(WORK REQUEST) Nothing should be left out: output all of the entries exactly.

(DATA FOR PROCESSING)
○ ○ ○ ○ ○

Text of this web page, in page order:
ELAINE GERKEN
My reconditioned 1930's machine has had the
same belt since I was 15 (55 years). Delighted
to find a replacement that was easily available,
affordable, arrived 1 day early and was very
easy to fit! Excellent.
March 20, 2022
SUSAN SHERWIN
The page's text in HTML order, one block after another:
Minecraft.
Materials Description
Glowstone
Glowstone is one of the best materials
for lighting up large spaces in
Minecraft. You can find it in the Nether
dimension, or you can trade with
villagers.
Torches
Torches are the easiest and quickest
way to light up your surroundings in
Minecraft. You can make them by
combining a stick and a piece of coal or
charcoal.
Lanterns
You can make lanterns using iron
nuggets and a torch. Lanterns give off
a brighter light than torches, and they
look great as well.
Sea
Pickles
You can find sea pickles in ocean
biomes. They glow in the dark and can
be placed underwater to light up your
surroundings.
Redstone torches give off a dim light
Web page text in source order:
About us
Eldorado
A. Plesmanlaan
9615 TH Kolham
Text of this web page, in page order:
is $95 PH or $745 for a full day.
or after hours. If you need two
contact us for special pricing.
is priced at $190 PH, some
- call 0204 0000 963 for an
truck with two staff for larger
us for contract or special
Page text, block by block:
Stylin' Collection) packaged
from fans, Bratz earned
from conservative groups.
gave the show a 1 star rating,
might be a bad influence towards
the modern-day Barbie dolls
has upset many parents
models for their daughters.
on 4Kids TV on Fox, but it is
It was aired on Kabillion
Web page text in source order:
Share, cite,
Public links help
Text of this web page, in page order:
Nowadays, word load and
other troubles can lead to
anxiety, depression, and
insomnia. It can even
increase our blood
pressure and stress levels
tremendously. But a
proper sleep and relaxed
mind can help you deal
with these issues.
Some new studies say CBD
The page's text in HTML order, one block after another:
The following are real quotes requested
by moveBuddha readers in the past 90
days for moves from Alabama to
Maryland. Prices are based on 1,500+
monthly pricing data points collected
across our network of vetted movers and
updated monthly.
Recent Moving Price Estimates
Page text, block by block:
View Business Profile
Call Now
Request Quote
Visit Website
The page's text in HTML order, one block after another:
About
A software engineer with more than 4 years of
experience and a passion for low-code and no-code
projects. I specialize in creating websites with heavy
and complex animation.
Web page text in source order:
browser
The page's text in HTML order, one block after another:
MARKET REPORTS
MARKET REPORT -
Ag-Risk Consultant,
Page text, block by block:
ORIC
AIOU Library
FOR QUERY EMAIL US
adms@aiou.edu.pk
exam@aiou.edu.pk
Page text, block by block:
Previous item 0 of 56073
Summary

○ ○ ○ ○ ○

(SOLUTION TO THE PROBLEM)
Text of this web page, in page order:
ELAINE GERKEN
My reconditioned 1930's machine has had the
same belt since I was 15 (55 years). Delighted
to find a replacement that was easily available,
affordable, arrived 1 day early and was very
easy to fit! Excellent.
March 20, 2022
SUSAN SHERWIN
The page's text in HTML order, one block after another:
Minecraft.
Materials Description
Glowstone
Glowstone is one of the best materials
for lighting up large spaces in
Minecraft. You can find it in the Nether
dimension, or you can trade with
villagers.
Torches
Torches are the easiest and quickest
way to light up your surroundings in
Minecraft. You can make them by
combining a stick and a piece of coal or
charcoal.
Lanterns
You can make lanterns using iron
nuggets and a torch. Lanterns give off
a brighter light than torches, and they
look great as well.
Sea
Pickles
You can find sea pickles in ocean
biomes. They glow in the dark and can
be placed underwater to light up your
surroundings.
Redstone torches give off a dim light
Web page text in source order:
About us
Eldorado
A. Plesmanlaan
9615 TH Kolham
Text of this web page, in page order:
is $95 PH or $745 for a full day.
or after hours. If you need two
contact us for special pricing.
is priced at $190 PH, some
- call 0204 0000 963 for an
truck with two staff for larger
us for contract or special
Page text, block by block:
Stylin' Collection) packaged
from fans, Bratz earned
from conservative groups.
gave the show a 1 star rating,
might be a bad influence towards
the modern-day Barbie dolls
has upset many parents
models for their daughters.
on 4Kids TV on Fox, but it is
It was aired on Kabillion
Web page text in source order:
Share, cite,
Public links help
Text of this web page, in page order:
Nowadays, word load and
other troubles can lead to
anxiety, depression, and
insomnia. It can even
increase our blood
pressure and stress levels
tremendously. But a
proper sleep and relaxed
mind can help you deal
with these issues.
Some new studies say CBD
The page's text in HTML order, one block after another:
The following are real quotes requested
by moveBuddha readers in the past 90
days for moves from Alabama to
Maryland. Prices are based on 1,500+
monthly pricing data points collected
across our network of vetted movers and
updated monthly.
Recent Moving Price Estimates
Page text, block by block:
View Business Profile
Call Now
Request Quote
Visit Website
The page's text in HTML order, one block after another:
About
A software engineer with more than 4 years of
experience and a passion for low-code and no-code
projects. I specialize in creating websites with heavy
and complex animation.
Web page text in source order:
browser
The page's text in HTML order, one block after another:
MARKET REPORTS
MARKET REPORT -
Ag-Risk Consultant,
Page text, block by block:
ORIC
AIOU Library
FOR QUERY EMAIL US
adms@aiou.edu.pk
exam@aiou.edu.pk
Page text, block by block:
Previous item 0 of 56073
Summary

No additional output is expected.